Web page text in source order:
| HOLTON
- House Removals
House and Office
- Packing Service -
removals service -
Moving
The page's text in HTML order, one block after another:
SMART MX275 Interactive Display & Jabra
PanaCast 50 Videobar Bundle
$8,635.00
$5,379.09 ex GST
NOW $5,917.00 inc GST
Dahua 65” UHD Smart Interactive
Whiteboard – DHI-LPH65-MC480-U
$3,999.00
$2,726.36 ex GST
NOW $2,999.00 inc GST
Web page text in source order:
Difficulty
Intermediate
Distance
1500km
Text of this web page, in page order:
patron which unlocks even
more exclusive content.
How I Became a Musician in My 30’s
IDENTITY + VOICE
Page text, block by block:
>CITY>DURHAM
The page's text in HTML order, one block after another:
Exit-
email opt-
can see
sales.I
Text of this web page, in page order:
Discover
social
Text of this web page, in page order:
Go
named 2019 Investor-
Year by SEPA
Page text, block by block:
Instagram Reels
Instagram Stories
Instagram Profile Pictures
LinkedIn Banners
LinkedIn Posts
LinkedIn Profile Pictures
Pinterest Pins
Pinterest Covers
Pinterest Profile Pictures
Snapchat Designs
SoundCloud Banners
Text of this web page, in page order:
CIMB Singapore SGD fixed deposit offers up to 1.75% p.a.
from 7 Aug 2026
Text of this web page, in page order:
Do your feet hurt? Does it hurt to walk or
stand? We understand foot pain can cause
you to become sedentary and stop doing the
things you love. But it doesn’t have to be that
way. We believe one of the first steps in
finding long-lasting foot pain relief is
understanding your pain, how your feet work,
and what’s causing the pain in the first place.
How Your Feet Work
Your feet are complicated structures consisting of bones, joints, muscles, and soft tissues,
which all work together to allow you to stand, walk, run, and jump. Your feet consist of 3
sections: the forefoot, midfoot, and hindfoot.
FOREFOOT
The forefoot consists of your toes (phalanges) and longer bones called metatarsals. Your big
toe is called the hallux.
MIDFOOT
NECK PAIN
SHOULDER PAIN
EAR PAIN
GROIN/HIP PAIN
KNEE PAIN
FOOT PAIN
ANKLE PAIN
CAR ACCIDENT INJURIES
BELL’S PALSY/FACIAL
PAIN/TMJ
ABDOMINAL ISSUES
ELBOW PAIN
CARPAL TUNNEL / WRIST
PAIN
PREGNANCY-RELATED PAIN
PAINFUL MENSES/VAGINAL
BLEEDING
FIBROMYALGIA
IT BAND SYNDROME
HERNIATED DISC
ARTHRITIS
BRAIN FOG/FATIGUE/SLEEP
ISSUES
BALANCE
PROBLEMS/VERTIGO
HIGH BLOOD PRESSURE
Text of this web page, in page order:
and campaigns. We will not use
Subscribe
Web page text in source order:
= = = = =
What is being asked
Make sure every record is repeated exactly.

Reply
Web page text in source order:
| HOLTON
- House Removals
House and Office
- Packing Service -
removals service -
Moving
The page's text in HTML order, one block after another:
SMART MX275 Interactive Display & Jabra
PanaCast 50 Videobar Bundle
$8,635.00
$5,379.09 ex GST
NOW $5,917.00 inc GST
Dahua 65” UHD Smart Interactive
Whiteboard – DHI-LPH65-MC480-U
$3,999.00
$2,726.36 ex GST
NOW $2,999.00 inc GST
Web page text in source order:
Difficulty
Intermediate
Distance
1500km
Text of this web page, in page order:
patron which unlocks even
more exclusive content.
How I Became a Musician in My 30’s
IDENTITY + VOICE
Page text, block by block:
>CITY>DURHAM
The page's text in HTML order, one block after another:
Exit-
email opt-
can see
sales.I
Text of this web page, in page order:
Discover
social
Text of this web page, in page order:
Go
named 2019 Investor-
Year by SEPA
Page text, block by block:
Instagram Reels
Instagram Stories
Instagram Profile Pictures
LinkedIn Banners
LinkedIn Posts
LinkedIn Profile Pictures
Pinterest Pins
Pinterest Covers
Pinterest Profile Pictures
Snapchat Designs
SoundCloud Banners
Text of this web page, in page order:
CIMB Singapore SGD fixed deposit offers up to 1.75% p.a.
from 7 Aug 2026
Text of this web page, in page order:
Do your feet hurt? Does it hurt to walk or
stand? We understand foot pain can cause
you to become sedentary and stop doing the
things you love. But it doesn’t have to be that
way. We believe one of the first steps in
finding long-lasting foot pain relief is
understanding your pain, how your feet work,
and what’s causing the pain in the first place.
How Your Feet Work
Your feet are complicated structures consisting of bones, joints, muscles, and soft tissues,
which all work together to allow you to stand, walk, run, and jump. Your feet consist of 3
sections: the forefoot, midfoot, and hindfoot.
FOREFOOT
The forefoot consists of your toes (phalanges) and longer bones called metatarsals. Your big
toe is called the hallux.
MIDFOOT
NECK PAIN
SHOULDER PAIN
EAR PAIN
GROIN/HIP PAIN
KNEE PAIN
FOOT PAIN
ANKLE PAIN
CAR ACCIDENT INJURIES
BELL’S PALSY/FACIAL
PAIN/TMJ
ABDOMINAL ISSUES
ELBOW PAIN
CARPAL TUNNEL / WRIST
PAIN
PREGNANCY-RELATED PAIN
PAINFUL MENSES/VAGINAL
BLEEDING
FIBROMYALGIA
IT BAND SYNDROME
HERNIATED DISC
ARTHRITIS
BRAIN FOG/FATIGUE/SLEEP
ISSUES
BALANCE
PROBLEMS/VERTIGO
HIGH BLOOD PRESSURE
Text of this web page, in page order:
and campaigns. We will not use
Subscribe
Web page text in source order:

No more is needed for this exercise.